Graphic by Ben Cross

Graphic by Ben Cross

UNF Digs is a weekly column that delves into UNF’s archives to find treasures worth sharing. This column would be more of a snapshot of UNF’s history than an excerpt from a history textbook. But let us do the digging and brush up on your university history with UNF Digs.

This week: Early roots of the nature trails

Construction of Red Maple Boardwalk, 1975. Photo courtesy UNF Digital Commons
Construction of Red Maple Boardwalk, 1975. Photo courtesy UNF Digital Commons

June 20 is the official first day of summer, but Florida weather makes it feel like the season has already arrived. The summer months, at least for some students, are a time to work more hours, take classes, and for squeezing in beach day or two (or more!). When we’re lucky to have a below-85 day, the UNF Nature Trails are a picture-perfect get away. A natural paradise submerged in suburbia. But do you know the history of the trails? Maybe? Well, here’s a refresher.

Before the establishment of the university, the land was used for logging and turpentine production by the Skinner family, who would later donate about 540 acres of the original 1,000-acre campus, according to information from the Environmental Center. As a way to prevent hunting, UNF’s founding president, Thomas Carpenter, declared the campus as a “Bird Sanctuary” by the Florida Game and Freshwater Fish Commission in 1970. The classification transitioned the campus into being considered as a “nature preserve.” At the time, “Swamp Stompers” and “Sloughies,” (members of the Sawmill Slough Conservation Club, or SSCC), often managed the campus’ natural areas.

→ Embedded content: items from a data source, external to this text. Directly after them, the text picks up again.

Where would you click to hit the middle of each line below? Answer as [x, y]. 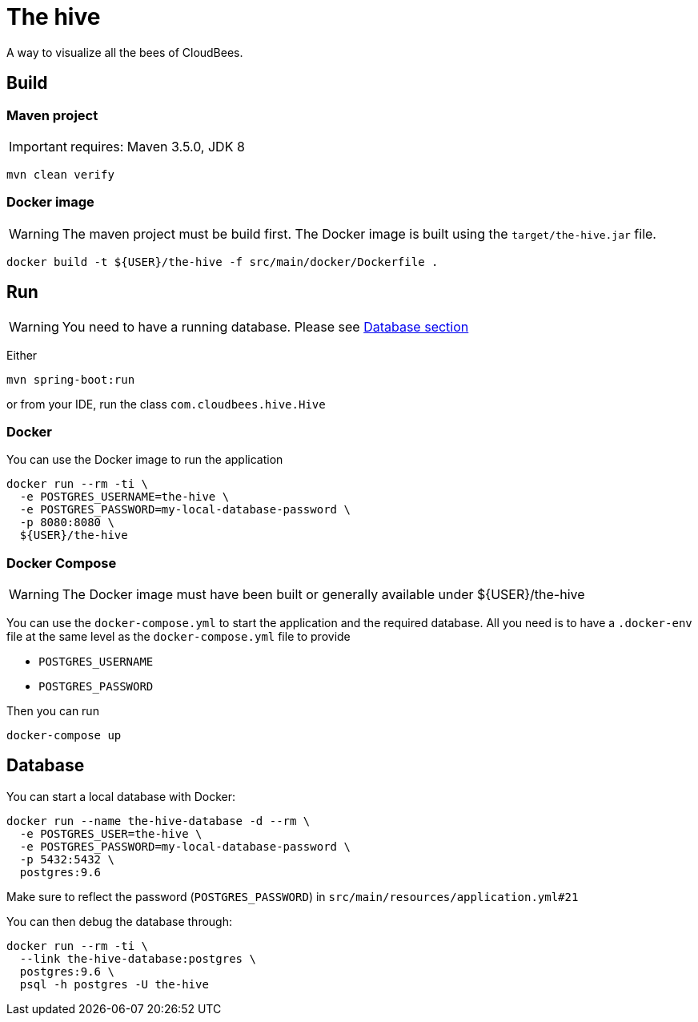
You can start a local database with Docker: [121, 796]
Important [38, 146]
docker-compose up [64, 736]
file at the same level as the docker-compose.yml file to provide [179, 637]
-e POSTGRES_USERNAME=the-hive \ [124, 497]
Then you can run [53, 711]
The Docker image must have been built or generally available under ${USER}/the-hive [323, 595]
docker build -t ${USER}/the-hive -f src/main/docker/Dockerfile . [223, 262]

The origin of the trails was aided by SSCC faculty advisor, Dr. Ray Bowman. In 1986, he designed and implemented the self-guided nature trail system, which is based on the old timbering roads and paths. Another influential person for the nature trails was John M. Golden, a SSCC president and long-time UNF Ranger. Golden maintained the nature trails for over 20 years and devoted his time to environmental education and often led field trip programs.

Ranger John Golden with school children at Lake Oneida, April 1999. Photo courtesy UNF Digital Commons
Ranger John Golden with school children at Lake Oneida, April 1999. Photo courtesy UNF Digital Commons

Now, flash forward to May 2006, to the year when the nature trail finally earned its official title: Sawmill Slough Preserve. In 2008, the John M. Golden Environmental Education Pavilion was built adjacent to the nature trailhead and Lake Oneida. The pavilion shelters many of the events that you’ve probably seen while you were checking out a kayak or paddle board.